Heavily anticipated plans to revamp rock climbing management in parks and wilderness areas contain what appears to be a call for a coast-to-coast inventory of every bolt and anchor in designated wilderness worries climbers. The draft proposals unveiled by the National Park Service and U.S. Forest Service on Thursday also contain a process that allows land managers to approve bolts as permanent installations, which troubles conservation groups.
Climbers have been rallying to protect fixed anchors in wildlands after federal land managers earlier this year began classifying fixed bolts and chains as permanent installations that are not allowed in wilderness areas. The Access Fund in March called the potential policy banning fixed anchors “a war on wilderness climbing.” Meanwhile, wilderness supporters have been decrying anchors as “the defacement and degradation of wilderness” and “the proverbial crack in the armor for wilderness.”
Colorado’s D.C. lawmakers – like Sen. John Hickenlooper and Rep. Joe Neguse – have joined the climbers with proposed legislation directing the Forest Service and the Interior Department to create a uniform policy for all wilderness areas that allows the placement of permanently fixed anchors for climbing.

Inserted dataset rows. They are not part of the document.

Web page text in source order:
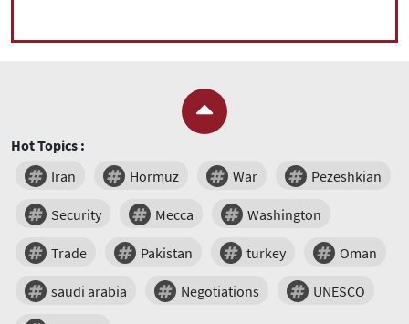
Hot Topics :
Iran
Hormuz War Pezeshkian
Security Mecca Washington
Trade Pakistan turkey Oman
saudi arabia Negotiations UNESCO
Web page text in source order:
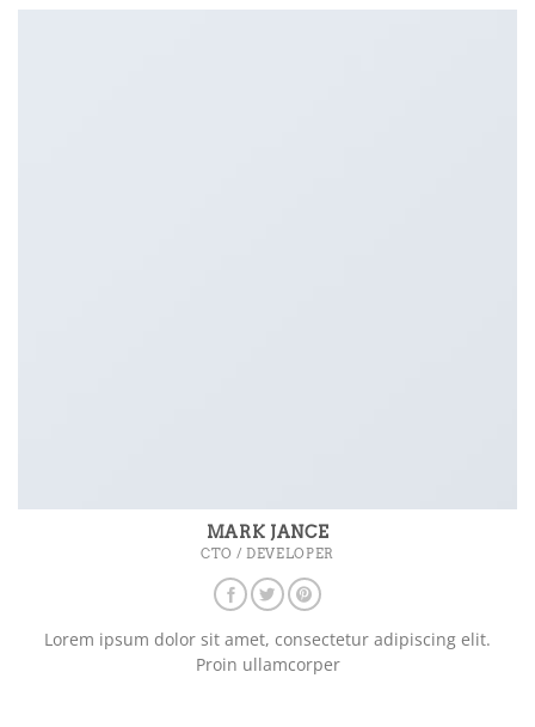
MARK JANCE
CTO / DEVELOPER
Lorem ipsum dolor sit amet, consectetur adipiscing elit.
Proin ullamcorper
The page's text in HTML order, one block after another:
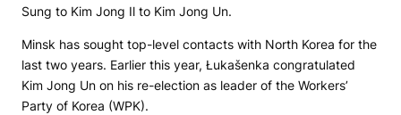
Sung to Kim Jong Il to Kim Jong Un.
Minsk has sought top-level contacts with North Korea for the
last two years. Earlier this year, Łukašenka congratulated
Kim Jong Un on his re-election as leader of the Workers’
Party of Korea (WPK).
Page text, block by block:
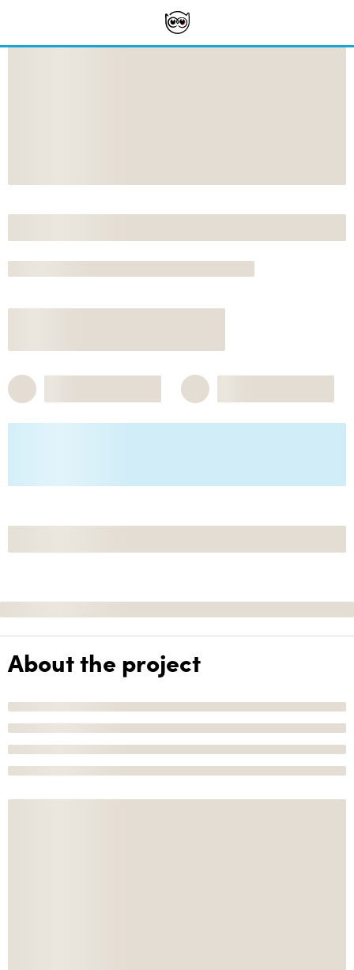
About the project
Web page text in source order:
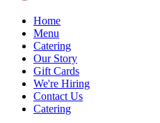
Home
Menu
Catering
Our Story
Gift Cards
We're Hiring
Contact Us
Catering
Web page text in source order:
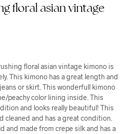
floral asian vintage
floral asian vintage kimono is
This kimono has a great length and
or skirt. This wonderfull kimono
peachy color lining inside. This
and looks really beautiful! This
cleaned and has a great condition.
and made from crepe silk and has a
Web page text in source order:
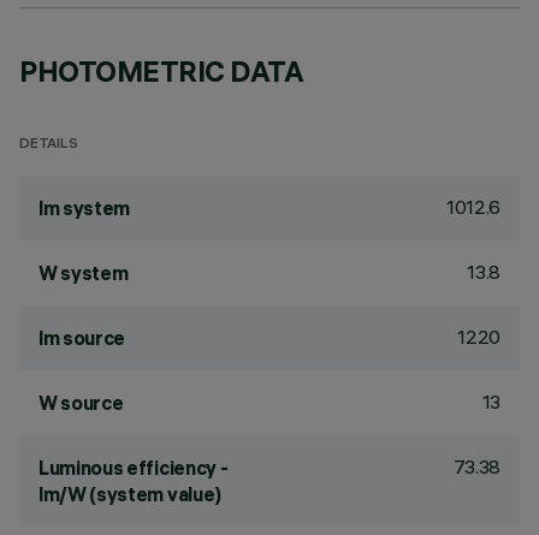
PHOTOMETRIC DATA
DETAILS
lm system 1012.6
W system 13.8
lm source 1220
W source 13
Luminous efficiency -
lm/W (system value)
73.38
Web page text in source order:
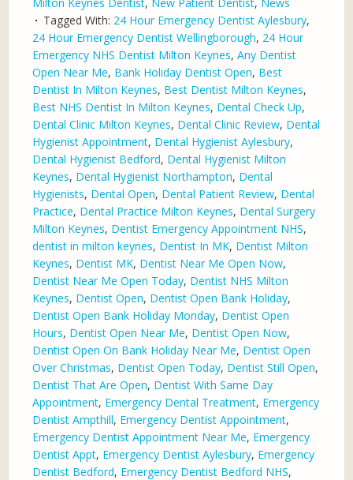
Tagged With: 24 Hour Emergency Dentist Aylesbury,
24 Hour Emergency Dentist Wellingborough, 24 Hour
Emergency NHS Dentist Milton Keynes,Any Dentist
Open Near Me, Bank Holiday Dentist Open, Best
Dentist In Milton Keynes, Best Dentist Milton Keynes,
Best NHS Dentist In Milton Keynes, Dental Check Up,
Dental Clinic Milton Keynes, Dental Clinic Review, Dental
Hygienist Appointment, Dental Hygienist Aylesbury,
Dental Hygienist Bedford, Dental Hygienist Milton
Keynes, Dental Hygienist Northampton, Dental
Hygienists, Dental Open, Dental Patient Review, Dental
Practice, Dental Practice Milton Keynes, Dental Surgery
Milton Keynes, Dentist Emergency Appointment NHS,
dentist in milton keynes, Dentist In MK, Dentist Milton
Keynes, Dentist MK, Dentist Near Me Open Now,
Dentist Near Me Open Today, Dentist NHS Milton
Keynes, Dentist Open, Dentist Open Bank Holiday,
Dentist Open Bank Holiday Monday, Dentist Open
Hours, Dentist Open Near Me, Dentist Open Now,
Dentist Open On Bank Holiday Near Me, Dentist Open
Over Christmas, Dentist Open Today, Dentist Still Open,
Dentist That Are Open, Dentist With Same Day
Appointment, Emergency Dental Treatment, Emergency
Dentist Ampthill, Emergency Dentist Appointment,
Emergency Dentist Appointment Near Me, Emergency
Dentist Appt, Emergency Dentist Aylesbury, Emergency
Dentist Bedford, Emergency Dentist Bedford NHS,
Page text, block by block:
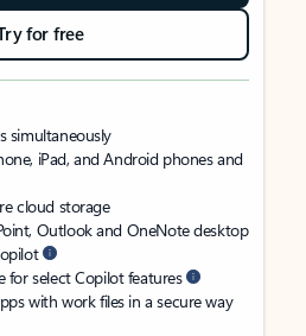
for free
simultaneously
iPad, and Android phones and
cloud storage
Outlook and OneNote desktop
for select Copilot features
with work files in a secure way
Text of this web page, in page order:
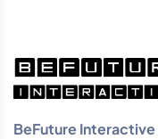
BeFuture Interactive

That draft guidance landed Thursday and throws a new log on the fire fueling the climbing bolt war. The proposed policies by the Forest Service and Park Service note that climbing is “a legitimate use” of wilderness and the use of fixed anchors “can fulfill important wilderness recreational purposes and can help preserve wilderness character by providing opportunities for primitive and unconfined recreation.” But it also defines fixed anchors as “installations,” which are banned in designated wilderness by the 1964 Wilderness Act.
The guidance prohibits new bolts and anchors in wilderness unless they have been approved by local forest supervisors and park superintendents following an in-depth review called a “Minimum Requirements Analysis.” And most troubling for climbers is the new plan’s determination that existing bolts – including those placed prior to wilderness designation – are prohibited but may be allowed in the wilderness if land managers have the resources to conduct a review.
“Existing fixed anchors and fixed equipment in wilderness may be retained pending completion of a Minimum Requirements Analysis, as funding and resources allow, that determines they are the minimum necessary to facilitate primitive or unconfined recreation or otherwise preserve wilderness character,” the guidance reads.
So wilderness area bolts and anchors will go through “the same review as required for a road or even a landfill,” said Garrett Garner-Wells with the Access Fund. The fund estimates that about 90% of all climbing routes in national wilderness areas use fixed bolts and anchors, which allow climbers to reduce the risk of a potentially disastrous fall on routes where removable equipment is not possible.
“We are glad to see them say climbing is a legitimate use, but the classification of anchors as installations and requiring a full inventory of all wilderness fixed anchors across all wilderness, National Park and Forest Service land, that is definitely a thing we are disappointed to see,” Garner-Wells said.
George Nickas, the executive director of Montana-based Wilderness Watch, said the plan by the federal agencies is troubling because it allows a way for land managers to allow permanent installations in wilderness, which the Wilderness Act explicitly prohibits.
His group has spent more than 30 years fighting efforts by recreational groups seeking exceptions and adjustments to strict Wilderness Act rules. Mountain bikers want to pedal wilderness trails. Hunters want to use wheeled carts and places to land small aircraft. Anglers want motorboats. Outdoor filmmakers and trail runners want exemptions from the ban on commercial enterprise in the wilderness.
“The climbers are just one more recreational group trying to establish the first big chink in the armor of the Wilderness Act,” Nickas said. “This is an ongoing fight.”
Wilderness Watch was among more than 40 conservation groups in March who sent a letter to federal lawmakers urging them to oppose the “Protect America’s Rock Climbing Act,” saying “maintaining wilderness character requires that climbers accept a higher level of risk in wilderness and maintain some humility and respect for the peaks they scale.”
“If we can waive prohibitions on installations for climbing, then why can’t we waive the prohibition on motorized equipment and vehicles for recreation?” Nickas said. “The Wilderness Act is very clear. It says ‘there shall be no.’ But the agencies seem to be thinking ‘Well, there should be some.’”
The Forest Service and Park Service are collecting public comment on the proposed climbing management plan through Jan. 16.